Data in this exercise>
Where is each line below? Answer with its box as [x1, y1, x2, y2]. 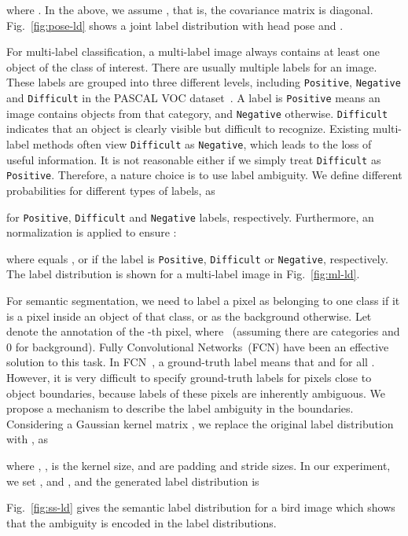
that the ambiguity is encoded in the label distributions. [6, 514, 277, 530]
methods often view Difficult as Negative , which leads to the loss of [32, 135, 372, 152]
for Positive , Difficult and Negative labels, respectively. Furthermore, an [6, 208, 374, 225]
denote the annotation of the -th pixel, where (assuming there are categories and [6, 323, 400, 340]
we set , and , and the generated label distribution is [6, 472, 259, 489]
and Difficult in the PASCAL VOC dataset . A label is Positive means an [6, 90, 380, 106]
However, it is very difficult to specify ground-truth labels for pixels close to [6, 369, 372, 385]
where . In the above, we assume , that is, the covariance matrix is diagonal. [6, 2, 373, 17]

Aim of the task>
Reproduce each line of the records in which the word "Positive" appears.

Exercise output>
for Positive , Difficult and Negative labels, respectively. Furthermore, an [6, 208, 374, 225]
and Difficult in the PASCAL VOC dataset . A label is Positive means an [6, 90, 380, 106]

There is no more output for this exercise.